==== Working data

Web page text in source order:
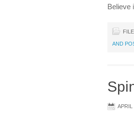
Believe
AND
APRIL
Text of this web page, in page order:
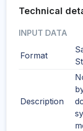
Technical
INPUT DATA
Format
Description
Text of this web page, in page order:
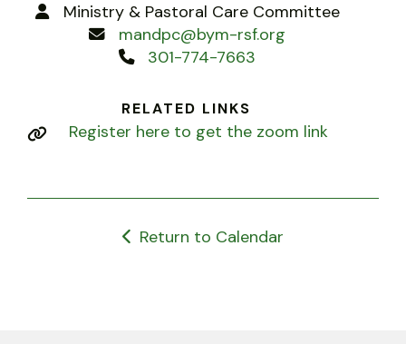
Ministry & Pastoral Care Committee
mandpc@bym-rsf.org
301-774-7663
RELATED LINKS
Register here to get the zoom link
Return to Calendar
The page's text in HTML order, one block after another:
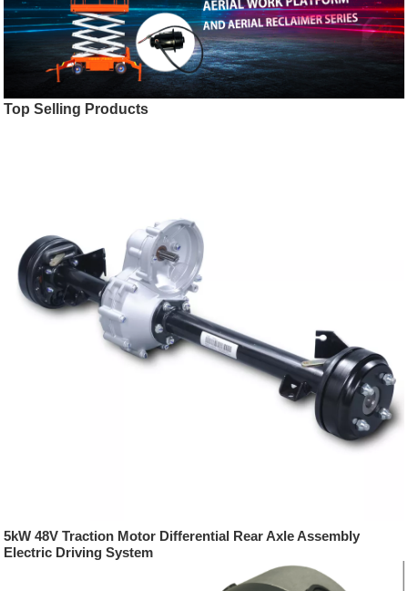
Top Selling Products
5kW 48V Traction Motor Differential Rear Axle Assembly
Electric Driving System
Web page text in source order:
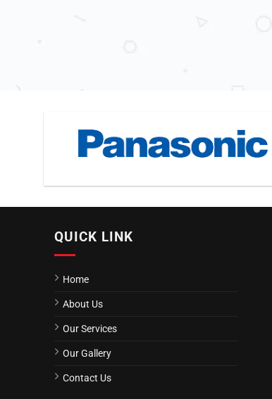
QUICK LINK
Home
About Us
Our Services
Our Gallery
Contact Us
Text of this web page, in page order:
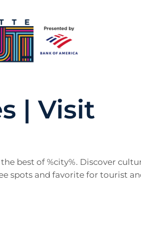
| Visit
best of %city%. Discover
spots and favorite for tourist
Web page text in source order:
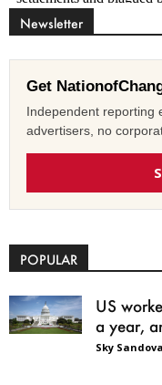
Newsletter
Get
Independent reporting
advertisers, no
POPULAR
US
a year,
Sky
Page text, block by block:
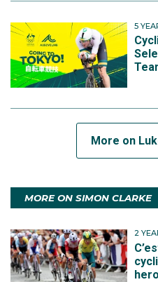
5
More on
MORE ON SIMON CLARKE
2
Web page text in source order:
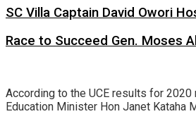
SC Villa Captain David Owori
Race to Succeed Gen. Moses
According to the UCE results for
Education Minister Hon Janet Kataha
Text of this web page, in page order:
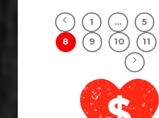
1 … 5
8
9 10 11
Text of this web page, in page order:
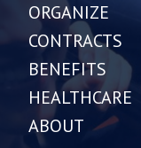
ORGANIZE
CONTRACTS
BENEFITS
HEALTHCARE
ABOUT
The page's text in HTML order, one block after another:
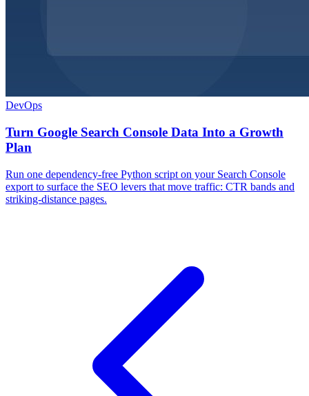
DevOps
Turn Google Search Console Data Into a Growth
Plan
Run one dependency-free Python script on your Search Console
export to surface the SEO levers that move traffic: CTR bands and
striking-distance pages.
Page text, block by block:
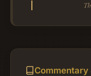
Commentary
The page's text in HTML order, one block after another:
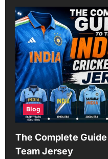
Blog
The Complete
Team Jersey
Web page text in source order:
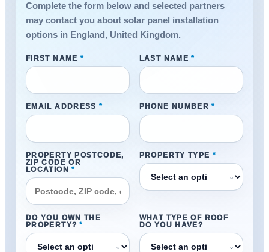
Complete the form below and selected partners
may contact you about solar panel installation
options in England, United Kingdom.
FIRST NAME * LAST NAME *
EMAIL ADDRESS * PHONE NUMBER *
PROPERTY POSTCODE,
ZIP CODE OR
LOCATION *
PROPERTY TYPE *
⌄
DO YOU OWN THE
PROPERTY? *
⌄
WHAT TYPE OF ROOF
DO YOU HAVE?
⌄
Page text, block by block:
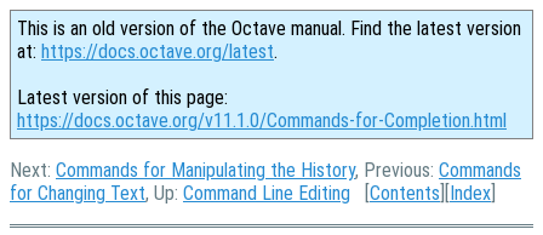
This is an old version of the Octave manual. Find the latest version
at: https://docs.octave.org/latest.
Latest version of this page:
https://docs.octave.org/v11.1.0/Commands-for-Completion.html
Next: Commands for Manipulating the History, Previous: Commands
for Changing Text, Up: Command Line Editing [Contents ][Index
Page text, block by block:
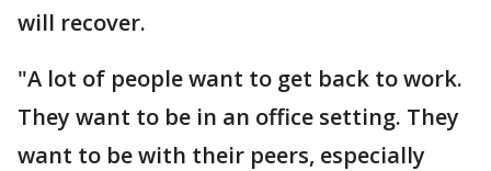
will recover.
"A lot of people want to get back to work.
They want to be in an office setting. They
want to be with their peers, especially
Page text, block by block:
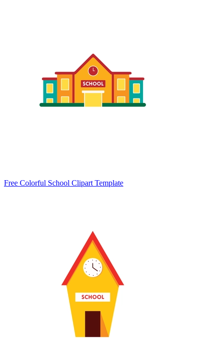
Free Colorful School Clipart Template
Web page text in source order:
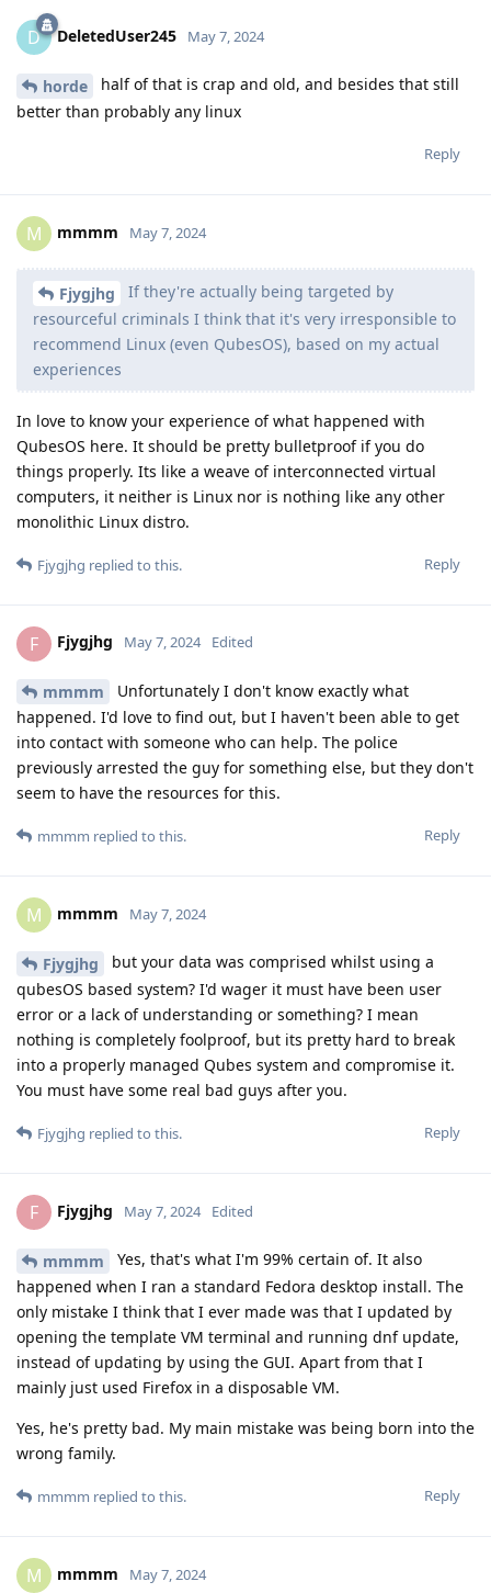
D DeletedUser245 May 7, 2024
horde
half of that is crap and old, and besides that still
better than probably any linux
Reply
M mmmm May 7, 2024
Fjygjhg
If they're actually being targeted by
resourceful criminals I think that it's very irresponsible to
recommend Linux (even QubesOS), based on my actual
experiences
In love to know your experience of what happened with
QubesOS here. It should be pretty bulletproof if you do
things properly. Its like a weave of interconnected virtual
computers, it neither is Linux nor is nothing like any other
monolithic Linux distro.
Reply
Fjygjhg replied to this.
F Fjygjhg May 7, 2024 Edited
mmmm
Unfortunately I don't know exactly what
happened. I'd love to find out, but I haven't been able to get
into contact with someone who can help. The police
previously arrested the guy for something else, but they don't
seem to have the resources for this.
Reply
mmmm replied to this.
M mmmm May 7, 2024
Fjygjhg
but your data was comprised whilst using a
qubesOS based system? I'd wager it must have been user
error or a lack of understanding or something? I mean
nothing is completely foolproof, but its pretty hard to break
into a properly managed Qubes system and compromise it.
You must have some real bad guys after you.
Reply
Fjygjhg replied to this.
F Fjygjhg May 7, 2024 Edited
mmmm
Yes, that's what I'm 99% certain of. It also
happened when I ran a standard Fedora desktop install. The
only mistake I think that I ever made was that I updated by
opening the template VM terminal and running dnf update,
instead of updating by using the GUI. Apart from that I
mainly just used Firefox in a disposable VM.
Yes, he's pretty bad. My main mistake was being born into the
wrong family.
Reply
mmmm replied to this.
M mmmm May 7, 2024
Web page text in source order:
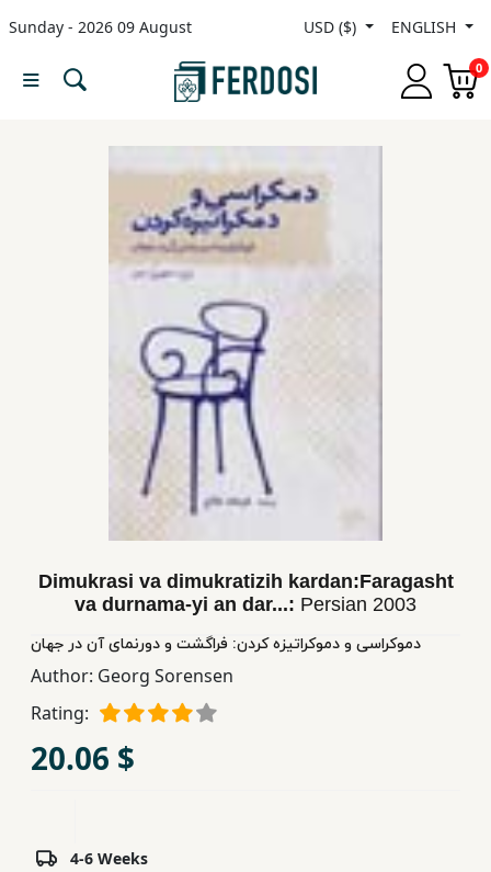
Sunday - 2026 09 August USD ($) ENGLISH
0
Menu
YA
Educational
Ferdosi
Services
Dimukrasi va dimukratizih kardan:Faragasht
va durnama-yi an dar...: Persian 2003
دموكراسی و دموكراتیزه كردن: فراگشت و دورنمای آن در جهان
Author: Georg Sorensen
Rating:
20.06 $
4-6 Weeks
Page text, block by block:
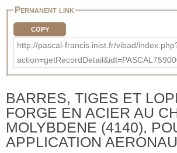
Permanent link
COPY
http://pascal-francis.inist.fr/vibad/
BARRES, TIGES ET
FORGE EN ACIER AU
MOLYBDENE (4140),
APPLICATION
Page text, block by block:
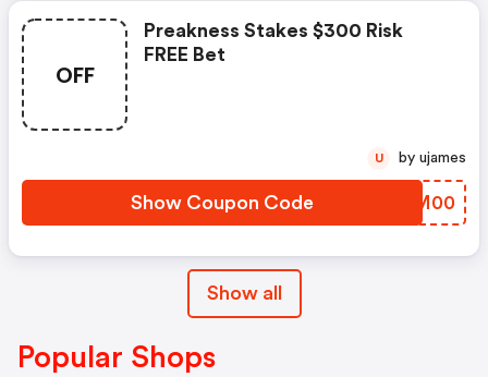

========

What is expected
Give the entries again exactly, but skip every image.

Your response
Web page text in source order:
Believe
AND
APRIL
Text of this web page, in page order:
Technical
INPUT DATA
Format
Description
Text of this web page, in page order:
Ministry & Pastoral Care Committee
mandpc@bym-rsf.org
301-774-7663
RELATED LINKS
Register here to get the zoom link
Return to Calendar
The page's text in HTML order, one block after another:
Top Selling Products
5kW 48V Traction Motor Differential Rear Axle Assembly
Electric Driving System
Web page text in source order:
QUICK LINK
Home
About Us
Our Services
Our Gallery
Contact Us
Text of this web page, in page order:
| Visit
best of %city%. Discover
spots and favorite for tourist
Web page text in source order:
Newsletter
Get
Independent reporting
advertisers, no
POPULAR
US
a year,
Sky
Page text, block by block:
5
More on
MORE ON SIMON CLARKE
2
Web page text in source order:
SC Villa Captain David Owori
Race to Succeed Gen. Moses
According to the UCE results for
Education Minister Hon Janet Kataha
Text of this web page, in page order:
1 … 5
8
9 10 11
Text of this web page, in page order:
ORGANIZE
CONTRACTS
BENEFITS
HEALTHCARE
ABOUT
The page's text in HTML order, one block after another:
DevOps
Turn Google Search Console Data Into a Growth
Plan
Run one dependency-free Python script on your Search Console
export to surface the SEO levers that move traffic: CTR bands and
striking-distance pages.
Page text, block by block:
Commentary
The page's text in HTML order, one block after another:
Blog
The Complete
Team Jersey
Web page text in source order:
Complete the form below and selected partners
may contact you about solar panel installation
options in England, United Kingdom.
FIRST NAME * LAST NAME *
EMAIL ADDRESS * PHONE NUMBER *
PROPERTY POSTCODE,
ZIP CODE OR
LOCATION *
PROPERTY TYPE *
⌄
DO YOU OWN THE
PROPERTY? *
⌄
WHAT TYPE OF ROOF
DO YOU HAVE?
⌄
Page text, block by block:
This is an old version of the Octave manual. Find the latest version
at: https://docs.octave.org/latest.
Latest version of this page:
https://docs.octave.org/v11.1.0/Commands-for-Completion.html
Next: Commands for Manipulating the History, Previous: Commands
for Changing Text, Up: Command Line Editing [Contents ][Index
Page text, block by block:
will recover.
"A lot of people want to get back to work.
They want to be in an office setting. They
want to be with their peers, especially
Page text, block by block:
Free Colorful School Clipart Template
Web page text in source order:
D DeletedUser245 May 7, 2024
horde
half of that is crap and old, and besides that still
better than probably any linux
Reply
M mmmm May 7, 2024
Fjygjhg
If they're actually being targeted by
resourceful criminals I think that it's very irresponsible to
recommend Linux (even QubesOS), based on my actual
experiences
In love to know your experience of what happened with
QubesOS here. It should be pretty bulletproof if you do
things properly. Its like a weave of interconnected virtual
computers, it neither is Linux nor is nothing like any other
monolithic Linux distro.
Reply
Fjygjhg replied to this.
F Fjygjhg May 7, 2024 Edited
mmmm
Unfortunately I don't know exactly what
happened. I'd love to find out, but I haven't been able to get
into contact with someone who can help. The police
previously arrested the guy for something else, but they don't
seem to have the resources for this.
Reply
mmmm replied to this.
M mmmm May 7, 2024
Fjygjhg
but your data was comprised whilst using a
qubesOS based system? I'd wager it must have been user
error or a lack of understanding or something? I mean
nothing is completely foolproof, but its pretty hard to break
into a properly managed Qubes system and compromise it.
You must have some real bad guys after you.
Reply
Fjygjhg replied to this.
F Fjygjhg May 7, 2024 Edited
mmmm
Yes, that's what I'm 99% certain of. It also
happened when I ran a standard Fedora desktop install. The
only mistake I think that I ever made was that I updated by
opening the template VM terminal and running dnf update,
instead of updating by using the GUI. Apart from that I
mainly just used Firefox in a disposable VM.
Yes, he's pretty bad. My main mistake was being born into the
wrong family.
Reply
mmmm replied to this.
M mmmm May 7, 2024
Web page text in source order:
Sunday - 2026 09 August USD ($) ENGLISH
0
Menu
YA
Educational
Ferdosi
Services
Dimukrasi va dimukratizih kardan:Faragasht
va durnama-yi an dar...: Persian 2003
دموكراسی و دموكراتیزه كردن: فراگشت و دورنمای آن در جهان
Author: Georg Sorensen
Rating:
20.06 $
4-6 Weeks
Page text, block by block:
Permanent link
COPY
http://pascal-francis.inist.fr/vibad/
BARRES, TIGES ET
FORGE EN ACIER AU
MOLYBDENE (4140),
APPLICATION
Page text, block by block:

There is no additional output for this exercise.